And then there’s Warren. Except for my family, there is no one in the world more important to me than Warren. He had needed me when we were kids and I discovered over the years that I needed him just as much. We were left to our own to discover life, to discover how cruel people could be, yet how loving and generous they could be as well. We had both found true love when we hadn’t even been looking for it, love that we never expected to find either of us. I hate to think what Warren’s life would have been like if Bill hadn’t approached us as we sat on the bench that day and asked if we were a couple. I remember telling him I wasn’t gay, and I’ll never, ever forget the look on Warren’s face when he discovered that it was him that Bill was interested in and not me. I can’t describe it, but I’ll never forget it.
Despite the pretensions, despite the drama, despite his playfulness and gall, Warren was an incredible and loving person. Besides me, Warren is probably the only person who could get away with grabbing Brad’s ass the way he did that afternoon. Even though I had stopped him, I sincerely doubt that Brad would have. And knowing Brad as I do and the love he holds for Warren, I suspect Brad would even allow Warren the occasional grope. Except for me, nobody else would get away with it.

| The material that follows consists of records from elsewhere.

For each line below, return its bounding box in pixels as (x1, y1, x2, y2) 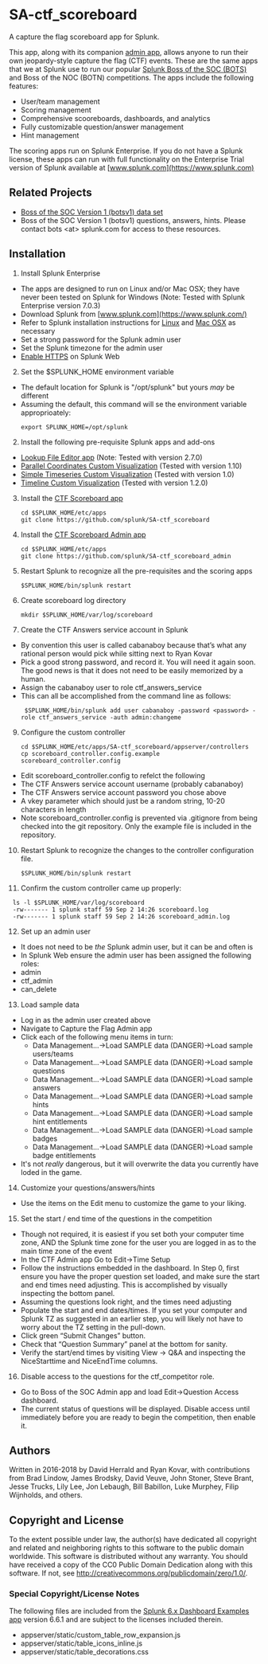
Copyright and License (9, 1513, 124, 1527)
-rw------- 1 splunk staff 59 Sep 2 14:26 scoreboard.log (12, 906, 209, 914)
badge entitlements (32, 1150, 96, 1160)
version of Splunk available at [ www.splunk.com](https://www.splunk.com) (9, 162, 254, 172)
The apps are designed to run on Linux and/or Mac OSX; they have (20, 284, 240, 293)
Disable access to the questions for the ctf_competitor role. (20, 1372, 215, 1381)
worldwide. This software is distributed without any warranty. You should (9, 1552, 249, 1561)
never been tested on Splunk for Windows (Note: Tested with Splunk (20, 292, 246, 302)
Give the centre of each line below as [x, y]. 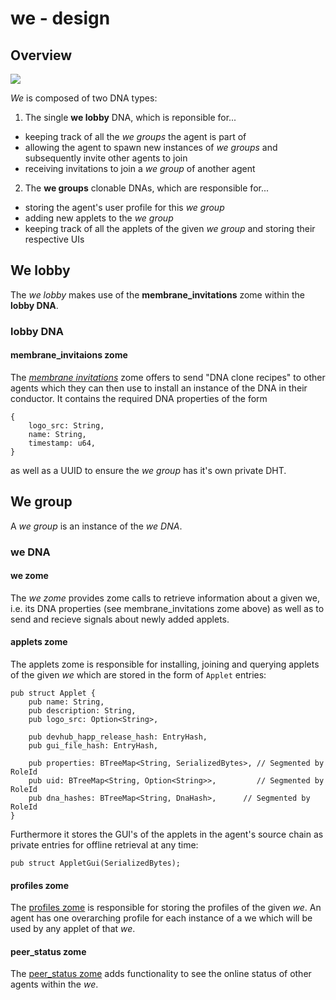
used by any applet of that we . [73, 929]
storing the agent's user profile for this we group [124, 207]
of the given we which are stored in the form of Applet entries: [138, 675]
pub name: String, [66, 702]
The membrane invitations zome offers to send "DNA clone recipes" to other [168, 377]
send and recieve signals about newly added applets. [120, 619]
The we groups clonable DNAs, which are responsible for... [147, 188]
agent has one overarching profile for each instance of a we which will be [161, 918]
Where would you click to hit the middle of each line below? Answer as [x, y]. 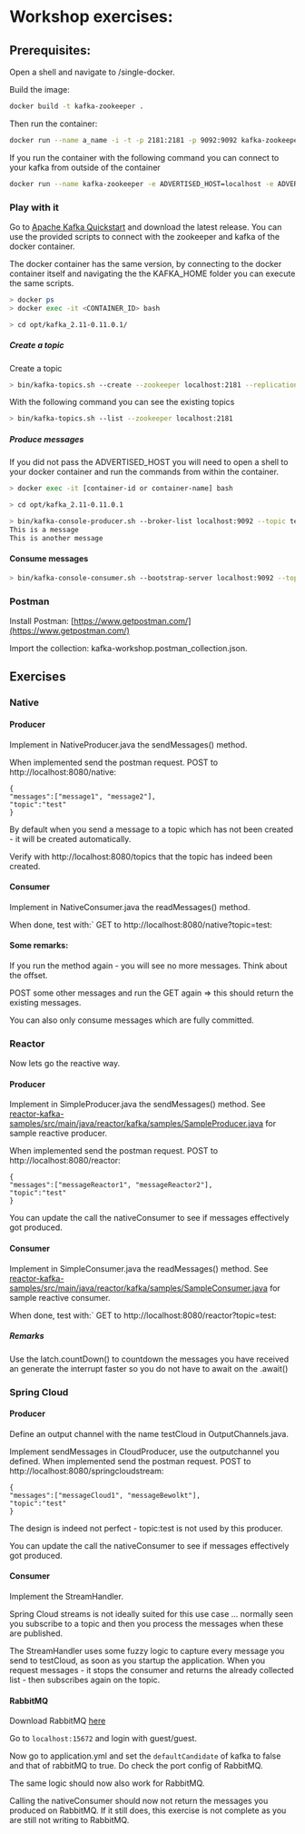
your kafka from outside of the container [85, 167]
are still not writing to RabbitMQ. [69, 1820]
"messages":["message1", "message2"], [83, 797]
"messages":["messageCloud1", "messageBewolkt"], [105, 1495]
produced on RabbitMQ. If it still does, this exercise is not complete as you [148, 1810]
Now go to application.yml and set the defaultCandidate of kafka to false [145, 1756]
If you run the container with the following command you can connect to [144, 157]
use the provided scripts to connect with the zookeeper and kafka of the [144, 236]
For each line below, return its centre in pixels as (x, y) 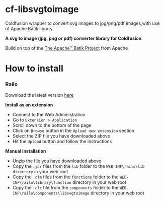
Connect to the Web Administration (49, 115)
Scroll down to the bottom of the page (52, 125)
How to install (34, 69)
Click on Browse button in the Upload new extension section (73, 131)
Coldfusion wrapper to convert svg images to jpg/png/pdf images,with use (82, 23)
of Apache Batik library (29, 28)
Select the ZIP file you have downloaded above (61, 136)
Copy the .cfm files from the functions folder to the (65, 177)
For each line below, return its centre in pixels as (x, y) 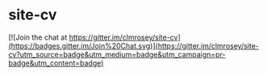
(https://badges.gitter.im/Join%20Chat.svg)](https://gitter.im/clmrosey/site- (134, 45)
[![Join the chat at (38, 37)
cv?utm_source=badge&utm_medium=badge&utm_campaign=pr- (117, 54)
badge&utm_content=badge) (56, 63)
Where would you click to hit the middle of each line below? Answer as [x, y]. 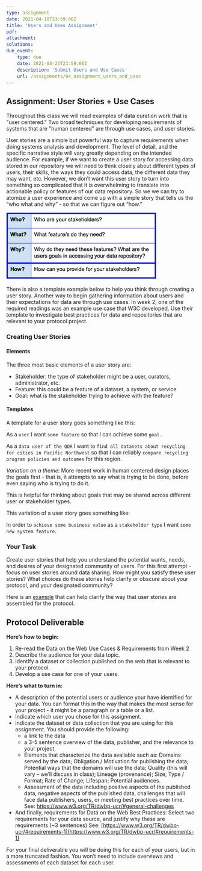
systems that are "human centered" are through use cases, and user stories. [101, 129]
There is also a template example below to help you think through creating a [100, 290]
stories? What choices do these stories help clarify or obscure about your [97, 579]
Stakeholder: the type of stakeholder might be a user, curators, [93, 376]
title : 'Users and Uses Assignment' [52, 25]
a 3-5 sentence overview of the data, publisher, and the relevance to [109, 742]
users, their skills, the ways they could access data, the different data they [98, 172]
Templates [20, 409]
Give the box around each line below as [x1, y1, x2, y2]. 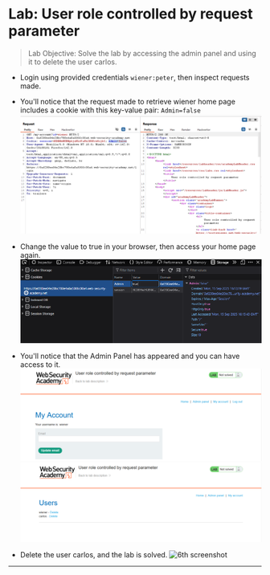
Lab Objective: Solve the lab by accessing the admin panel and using [27, 48, 257, 58]
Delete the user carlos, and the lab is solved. [19, 549, 168, 559]
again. [19, 251, 41, 260]
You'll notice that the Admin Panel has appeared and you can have [19, 351, 240, 361]
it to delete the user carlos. [27, 57, 117, 67]
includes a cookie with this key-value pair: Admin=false [19, 105, 201, 115]
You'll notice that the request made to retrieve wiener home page [19, 96, 235, 106]
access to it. [19, 359, 61, 369]
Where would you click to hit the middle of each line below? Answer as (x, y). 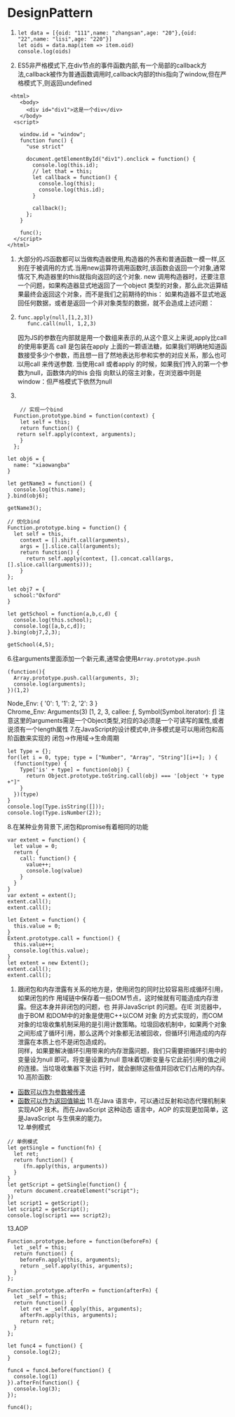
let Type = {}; (29, 751)
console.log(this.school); (53, 620)
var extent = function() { (47, 840)
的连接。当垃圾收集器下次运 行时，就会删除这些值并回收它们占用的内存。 (123, 1068)
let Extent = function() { (47, 920)
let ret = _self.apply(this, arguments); (81, 1309)
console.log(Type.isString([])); (56, 807)
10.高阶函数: (35, 1077)
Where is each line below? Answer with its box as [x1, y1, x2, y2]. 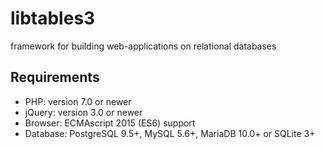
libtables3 [10, 7, 96, 30]
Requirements [10, 69, 100, 86]
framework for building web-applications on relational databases [10, 40, 277, 52]
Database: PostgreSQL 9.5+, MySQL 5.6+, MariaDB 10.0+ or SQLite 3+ [24, 127, 316, 139]
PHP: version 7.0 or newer [24, 95, 132, 107]
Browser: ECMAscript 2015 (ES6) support [24, 117, 196, 129]
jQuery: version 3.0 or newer [24, 106, 143, 118]
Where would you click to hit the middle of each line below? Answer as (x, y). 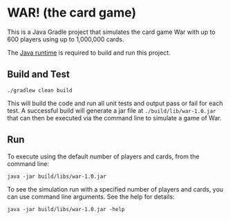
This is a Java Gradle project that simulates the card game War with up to (111, 32)
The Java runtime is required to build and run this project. (89, 53)
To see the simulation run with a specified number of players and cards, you (115, 189)
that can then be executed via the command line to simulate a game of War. (115, 118)
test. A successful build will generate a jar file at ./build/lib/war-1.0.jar (112, 110)
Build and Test (39, 74)
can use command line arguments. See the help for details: (91, 196)
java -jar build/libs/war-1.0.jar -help (66, 209)
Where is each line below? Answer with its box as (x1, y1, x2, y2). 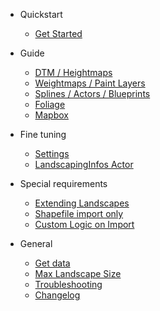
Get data (34, 257, 71, 269)
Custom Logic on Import (34, 219, 135, 230)
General (19, 238, 53, 249)
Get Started (34, 28, 83, 39)
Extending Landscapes (34, 197, 130, 209)
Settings (34, 148, 70, 159)
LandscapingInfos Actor (34, 159, 134, 170)
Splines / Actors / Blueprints (34, 88, 151, 99)
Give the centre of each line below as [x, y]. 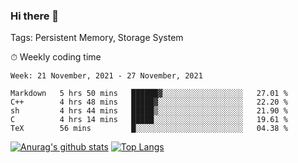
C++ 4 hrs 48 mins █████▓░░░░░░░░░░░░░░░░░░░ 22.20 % [149, 102]
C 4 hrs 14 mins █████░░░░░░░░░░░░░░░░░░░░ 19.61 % [149, 120]
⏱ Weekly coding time [56, 57]
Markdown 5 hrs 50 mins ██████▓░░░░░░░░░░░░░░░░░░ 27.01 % [149, 94]
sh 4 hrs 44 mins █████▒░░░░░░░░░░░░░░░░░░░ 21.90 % [149, 111]
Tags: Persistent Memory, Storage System [97, 38]
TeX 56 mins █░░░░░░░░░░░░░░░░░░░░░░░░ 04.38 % [149, 129]
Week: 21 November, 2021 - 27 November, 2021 [106, 76]
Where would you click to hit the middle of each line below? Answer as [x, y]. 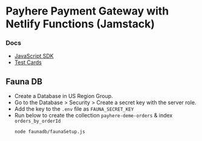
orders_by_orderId [37, 121]
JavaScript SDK [34, 56]
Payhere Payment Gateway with [87, 11]
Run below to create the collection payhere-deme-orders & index [93, 116]
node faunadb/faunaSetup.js [50, 132]
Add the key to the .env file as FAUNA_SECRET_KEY [74, 109]
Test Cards [28, 62]
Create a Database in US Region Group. [64, 96]

Still, I knew Warren well enough to know that he wouldn’t do it even if he thought he could. He did all his groping with his eyes and his imagination. He knew his boundaries and he knew enough not to cross them. He would never allow his hands to know what my hands knew. Just knowing Brad was enough for him.
I cherish them both, Warren and Bill. I always have and I always will. My life would have been so empty without them, and it would be just as empty now. I wish them both very long, happy, and very healthy lives, and I wish them all the love and happiness that I share with Brad. God bless you, my friends, and thank you.
David and Brook. My two newest friends. One a Canadian wannabe and the other a charming and handsome young man who measures inseams and marks lines on clothes with a piece of chalk. David is a diminutive man (I prefer the word ‘compact) from Albany, New York - all five feet, three and five-eighths inches of him, who towers above most men I know. That five-eighths of an inch is very important to him – at least it used to be - but I don’t even see the five feet three inches anymore. I only see David. When I first met him, he had spent half his time reminding everybody how short he was and the other half proving how he was just as big as every other guy who stands head and shoulders above him. There’s a lot more man in David than in men much taller than he is. I mean, the power packed into that body is a match even for a man as powerful and fit Barry, and that is saying something. David hasn’t reminded us, except jokingly perhaps, about how short he is since he discovered that he doesn’t have to. Nobody cares. His shortness makes him the ‘David’ we all know and love.
David’s prime ambition and his goal in life is to become Canadian so he can marry the love of his life, Brook, who still thinks that David isn’t bad for a ‘skinny little white guy’. He doesn’t want to do it the easy way. Do I have any doubts that he will become a Canadian? Not in the least. It will happen. And I have no doubt that he will become a master stonesmith and that he would build the greatest stoneworks and pools and wood structures for Brad’s Baie Dankie Landscaping. Brad, of course, would take over his sponsorship as soon as he got Baie Dankie up and running and that would see David through the rest of his journey to becoming a Canadian and, ultimately, Brook’s husband. His life had changed drastically and for the better since his visit to Canada so many months ago and I’m pleased to know that I had something to do with that change.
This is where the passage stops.